INFORMATION GIVEN:
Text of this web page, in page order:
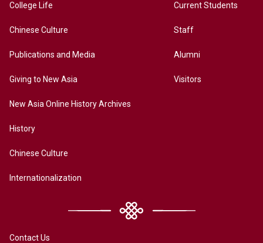
College Life
Chinese Culture
Publications and Media
Giving to New Asia
New Asia Online History Archives
History
Chinese Culture
Internationalization
Current Students
Staff
Alumni
Visitors
Contact Us
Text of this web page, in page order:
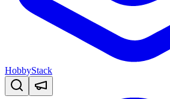
HobbyStack

WHAT YOU SHOULD DO: Your answer should hold every record above, printed exactly and free of pictures.

TASK OUTPUT:
Text of this web page, in page order:
College Life
Chinese Culture
Publications and Media
Giving to New Asia
New Asia Online History Archives
History
Chinese Culture
Internationalization
Current Students
Staff
Alumni
Visitors
Contact Us
Text of this web page, in page order:
HobbyStack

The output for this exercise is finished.